== Material for this task

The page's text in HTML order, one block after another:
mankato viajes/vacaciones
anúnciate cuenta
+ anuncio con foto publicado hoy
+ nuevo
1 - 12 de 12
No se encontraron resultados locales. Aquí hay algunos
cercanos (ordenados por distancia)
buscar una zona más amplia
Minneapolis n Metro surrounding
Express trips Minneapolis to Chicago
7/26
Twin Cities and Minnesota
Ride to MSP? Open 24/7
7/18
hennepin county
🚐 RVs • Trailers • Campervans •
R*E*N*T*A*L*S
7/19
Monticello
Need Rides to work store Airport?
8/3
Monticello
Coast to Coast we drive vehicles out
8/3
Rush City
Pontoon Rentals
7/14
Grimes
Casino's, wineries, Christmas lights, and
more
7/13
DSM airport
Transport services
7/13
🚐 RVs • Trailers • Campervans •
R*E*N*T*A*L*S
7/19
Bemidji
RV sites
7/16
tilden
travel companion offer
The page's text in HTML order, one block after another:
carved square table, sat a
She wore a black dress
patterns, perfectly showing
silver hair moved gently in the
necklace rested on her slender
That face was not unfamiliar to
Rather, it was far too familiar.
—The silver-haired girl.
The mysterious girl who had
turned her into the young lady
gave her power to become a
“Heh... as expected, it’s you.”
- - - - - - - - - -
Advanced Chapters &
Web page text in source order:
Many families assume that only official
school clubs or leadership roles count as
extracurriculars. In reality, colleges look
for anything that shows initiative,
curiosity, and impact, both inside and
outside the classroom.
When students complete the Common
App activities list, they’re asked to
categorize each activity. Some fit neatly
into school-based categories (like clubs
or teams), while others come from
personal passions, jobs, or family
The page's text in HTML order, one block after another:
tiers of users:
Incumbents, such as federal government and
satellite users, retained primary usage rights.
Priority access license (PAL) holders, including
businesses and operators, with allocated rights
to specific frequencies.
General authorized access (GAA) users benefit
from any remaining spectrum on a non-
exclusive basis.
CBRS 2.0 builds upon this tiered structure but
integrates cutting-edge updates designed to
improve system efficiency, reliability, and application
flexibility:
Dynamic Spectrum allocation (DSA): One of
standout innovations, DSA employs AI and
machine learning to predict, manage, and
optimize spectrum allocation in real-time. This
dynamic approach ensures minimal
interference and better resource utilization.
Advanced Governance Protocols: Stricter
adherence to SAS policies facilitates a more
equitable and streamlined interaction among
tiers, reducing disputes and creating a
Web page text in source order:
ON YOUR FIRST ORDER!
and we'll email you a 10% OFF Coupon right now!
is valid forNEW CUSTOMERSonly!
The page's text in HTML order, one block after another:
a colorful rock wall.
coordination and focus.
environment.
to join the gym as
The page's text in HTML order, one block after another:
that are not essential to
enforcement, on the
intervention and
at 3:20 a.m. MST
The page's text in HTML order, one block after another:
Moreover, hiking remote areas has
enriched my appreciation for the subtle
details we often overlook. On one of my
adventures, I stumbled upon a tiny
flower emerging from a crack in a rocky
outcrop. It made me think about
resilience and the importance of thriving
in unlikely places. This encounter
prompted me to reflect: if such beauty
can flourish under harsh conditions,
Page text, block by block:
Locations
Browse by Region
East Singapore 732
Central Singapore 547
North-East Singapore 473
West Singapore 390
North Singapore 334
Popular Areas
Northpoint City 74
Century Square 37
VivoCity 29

====

• Aim of the task
Having output the line that contains "hennepin county", stop. Every line before it, back to the first line of the data, must be reproduced exactly.

• Solution to this problem
The page's text in HTML order, one block after another:
mankato viajes/vacaciones
anúnciate cuenta
+ anuncio con foto publicado hoy
+ nuevo
1 - 12 de 12
No se encontraron resultados locales. Aquí hay algunos
cercanos (ordenados por distancia)
buscar una zona más amplia
Minneapolis n Metro surrounding
Express trips Minneapolis to Chicago
7/26
Twin Cities and Minnesota
Ride to MSP? Open 24/7
7/18
hennepin county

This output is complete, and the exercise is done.